All of the following provisions apply to persons charged with a misdemeanor or a felony other than a felony listed in division (C)(1) of this section who are committed by the probate court subsequent to the court's or prosecutor's filing of an affidavit for civil commitment under authority of this division:

(a) The chief clinical officer of the entity, hospital, or facility, the managing officer or director of the institution, facility, or jail, or the person to which the defendant is committed or admitted shall do all of the following:

(i) Notify the prosecutor, in writing, of the discharge of the defendant, send the notice at least ten days prior to the discharge unless the discharge is by the probate court, and state in the notice the date on which the defendant will be discharged;

(ii) Notify the prosecutor, in writing, when the defendant is absent without leave or is granted unsupervised, off-grounds movement, and send this notice promptly after the discovery of the absence without leave or prior to the granting of the unsupervised, off-grounds movement, whichever is applicable;

(iii) Notify the prosecutor, in writing, of the change of the defendant's commitment or admission to voluntary status, send the notice promptly upon learning of the change to voluntary status, and state in the notice the date on which the defendant was committed or admitted on a voluntary status.

(b) Upon receiving notice that the defendant will be granted unsupervised, off-grounds movement, the prosecutor either shall re-indict the defendant or promptly notify the court that the prosecutor does not intend to prosecute the charges against the defendant.

(I) If a defendant is convicted of a crime and sentenced to a jail, the defendant's sentence shall be reduced by the total number of days the defendant is confined for evaluation to determine the defendant's competence to stand trial or treatment under this section and sections 2945.37 and 2945.371 of the Revised Code or by the total number of days the defendant is confined for evaluation to determine the defendant's mental condition at the time of the offense charged.

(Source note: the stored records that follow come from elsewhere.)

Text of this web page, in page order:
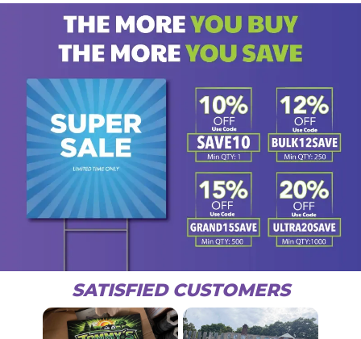
SATISFIED CUSTOMERS
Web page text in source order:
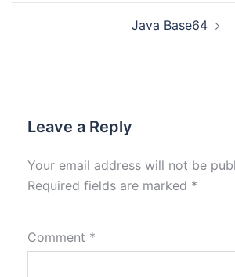
Java Base64
Leave a Reply
Your email address will not be
Required fields are marked *
Comment *
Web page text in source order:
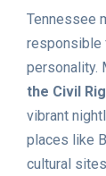
Tennessee
responsible
personality.
the Civil
vibrant
places like
cultural
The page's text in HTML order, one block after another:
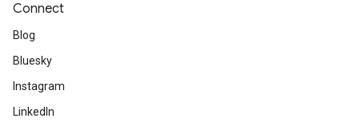
Connect
Blog
Bluesky
Instagram
LinkedIn
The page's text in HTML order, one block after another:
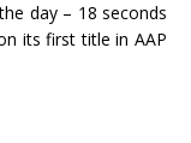
day – 18 seconds
its first title in AAP
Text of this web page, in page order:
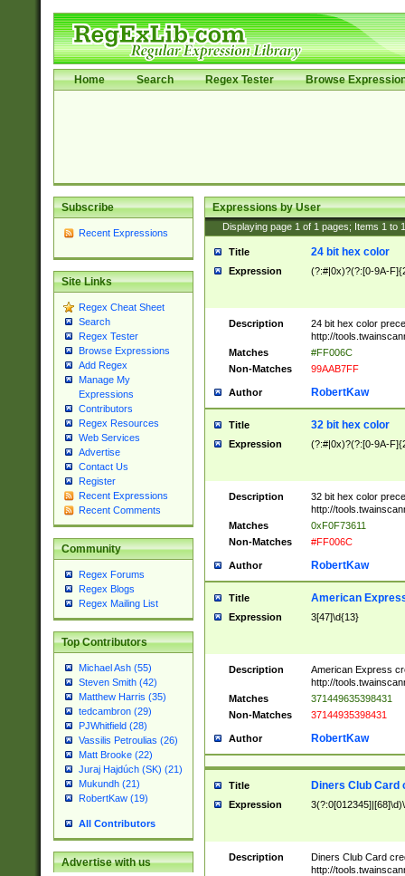
Home Search Regex Tester Browse
Subscribe
Recent Expressions
Site Links
Regex Cheat Sheet
Search
Regex Tester
Browse Expressions
Add Regex
Manage My
Expressions
Contributors
Regex Resources
Web Services
Advertise
Contact Us
Register
Recent Expressions
Recent Comments
Community
Regex Forums
Regex Blogs
Regex Mailing List
Top Contributors
Michael Ash (55)
Steven Smith (42)
Matthew Harris (35)
tedcambron (29)
PJWhitfield (28)
Vassilis Petroulias (26)
Matt Brooke (22)
Juraj Hajdúch (SK) (21)
Mukundh (21)
RobertKaw (19)
All Contributors
Advertise with us
Expressions by User
Displaying page 1 of 1 pages; Items 1 to
Title 24 bit hex color
Expression (?:#|0x)?(?:[0-9A-
Description
24 bit hex color
http://
Matches
#FF006C
Non-Matches
99AAB7FF
Author RobertKaw
Title 32 bit hex color
Expression (?:#|0x)?(?:[0-9A-
Description
32 bit hex color
http://
Matches
0xF0F73611
Non-Matches
#FF006C
Author RobertKaw
Title American
Expression 3[47]\d{13}
Description
American Express
http://
Matches
371449635398431
Non-Matches
37144935398431
Author RobertKaw
Title Diners Club Card
Expression
Description
Diners Club Card
http://

Sec. 2945.39. (A) If a defendant who is charged with an offense described in division (C)(1) of section 2945.38 of the Revised Code is found incompetent to stand trial, after the expiration of the maximum time for treatment as specified in division (C) of that section or after the court finds that there is not a substantial probability that the defendant will become competent to stand trial even if the defendant is provided with a course of treatment, one of the following applies:

(1) The court or the prosecutor may file an affidavit in probate court or with the trial court for civil commitment of the defendant in the manner provided in Chapter 5122. or 5123. of the Revised Code. If the court or prosecutor files an affidavit for civil commitment, the court may detain the defendant for ten days pending civil commitment. If the probate court or trial court commits the defendant subsequent to the court's or prosecutor's filing of an affidavit for civil commitment, the chief clinical officer of the entity, hospital, or facility, the managing officer of the institution, the director of the program, or the person to which the defendant is committed or admitted shall send to the prosecutor the notices described in divisions (H)(4)(a)(i) to (iii) of section 2945.38 of the Revised Code within the periods of time and under the circumstances specified in those divisions.

(2) On the motion of the prosecutor or on its own motion, the court may retain jurisdiction over the defendant if, at a hearing, the court finds both of the following by clear and convincing evidence:

(a) The defendant committed the offense with which the defendant is charged.

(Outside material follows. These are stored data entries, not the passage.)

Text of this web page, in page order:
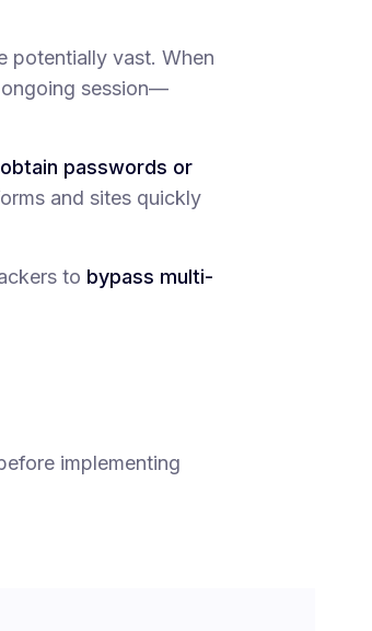
potentially vast. When
session—
passwords or
and sites quickly
to bypass multi-
implementing
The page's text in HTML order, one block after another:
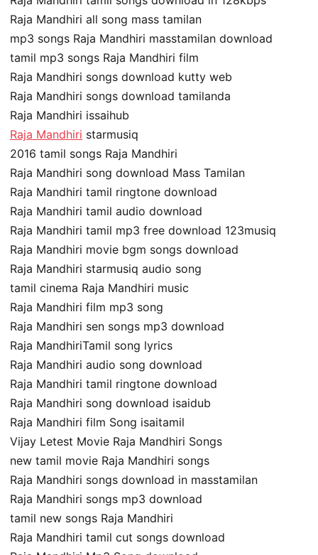
Raja Mandhiri all song mass tamilan
mp3 songs Raja Mandhiri masstamilan download
tamil mp3 songs Raja Mandhiri film
Raja Mandhiri songs download kutty web
Raja Mandhiri songs download tamilanda
Raja Mandhiri issaihub
Raja Mandhiri starmusiq
2016 tamil songs Raja Mandhiri
Raja Mandhiri song download Mass Tamilan
Raja Mandhiri tamil ringtone download
Raja Mandhiri tamil audio download
Raja Mandhiri tamil mp3 free download 123musiq
Raja Mandhiri movie bgm songs download
Raja Mandhiri starmusiq audio song
tamil cinema Raja Mandhiri music
Raja Mandhiri film mp3 song
Raja Mandhiri sen songs mp3 download
Raja MandhiriTamil song lyrics
Raja Mandhiri audio song download
Raja Mandhiri tamil ringtone download
Raja Mandhiri song download isaidub
Raja Mandhiri film Song isaitamil
Vijay Letest Movie Raja Mandhiri Songs
new tamil movie Raja Mandhiri songs
Raja Mandhiri songs download in masstamilan
Raja Mandhiri songs mp3 download
tamil new songs Raja Mandhiri
Raja Mandhiri tamil cut songs download
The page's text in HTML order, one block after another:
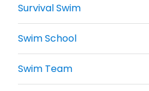
Survival Swim
Swim School
Swim Team
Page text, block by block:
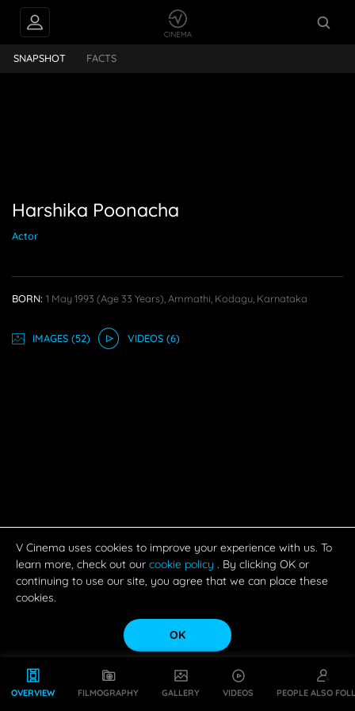
OVERVIEW FILMOGRAPHY GALLERY VIDEOS PEOPLE ALSO
SNAPSHOT FACTS
Harshika Poonacha
Actor
BORN: 1 May 1993 (age 33 Years), Ammathi, Kodagu, Karnataka
IMAGES(52) VIDEOS(6)
V Cinema uses cookies to improve your experience with us. To
learn more, check out our cookie policy . By clicking OK or
continuing to use our site, you agree that we can place these
cookies.
OK
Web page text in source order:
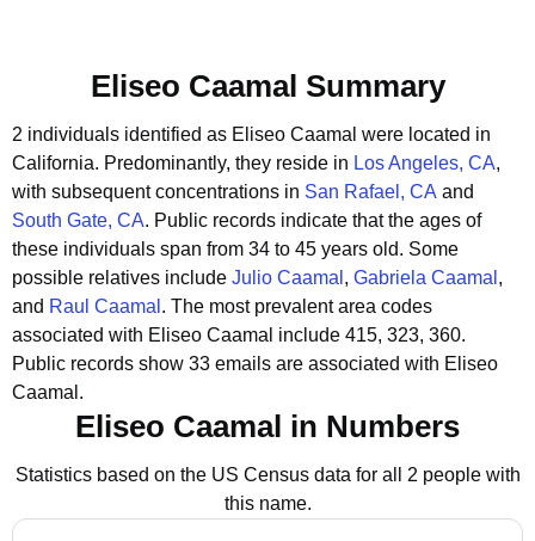
Eliseo Caamal Summary
2 individuals identified as Eliseo Caamal were located in
California. Predominantly, they reside in Los Angeles, CA,
with subsequent concentrations in San Rafael, CA and
South Gate, CA. Public records indicate that the ages of
these individuals span from 34 to 45 years old. Some
possible relatives include Julio Caamal , Gabriela Caamal ,
and Raul Caamal . The most prevalent area codes
associated with Eliseo Caamal include 415, 323, 360.
Public records show 33 emails are associated with Eliseo
Caamal.
Eliseo Caamal in Numbers
Statistics based on the US Census data for all 2 people with
this name.

(b) The defendant is a person with a mental illness subject to court order or a person with an intellectual disability subject to institutionalization by court order.

(B) In making its determination under division (A)(2) of this section as to whether to retain jurisdiction over the defendant, the court may consider all relevant evidence, including, but not limited to, any relevant psychiatric, psychological, or medical testimony or reports, the acts constituting the offense charged, and any history of the defendant that is relevant to the defendant's ability to conform to the law.

(C) If the court conducts a hearing as described in division (A)(2) of this section and if the court does not make both findings described in divisions (A)(2)(a) and (b) of this section by clear and convincing evidence, the court shall dismiss the indictment, information, or complaint against the defendant. Upon the dismissal, the court shall discharge the defendant unless the court or prosecutor files an affidavit in probate court or with the trial court for civil commitment of the defendant pursuant to Chapter 5122. or 5123. of the Revised Code. If the court or prosecutor files an affidavit for civil commitment, the court may order that the defendant be detained for up to ten days pending the civil commitment. If the probate court or trial court commits the defendant subsequent to the court's or prosecutor's filing of an affidavit for civil commitment, the chief clinical officer of the entity, hospital, or facility, the managing officer of the institution, the director of the program, or the person to which the defendant is committed or admitted shall send to the prosecutor the notices described in divisions (H)(4)(a)(i) to (iii) of section 2945.38 of the Revised Code within the periods of time and under the circumstances specified in those divisions. A dismissal of charges under this division is not a bar to further criminal proceedings based on the same conduct.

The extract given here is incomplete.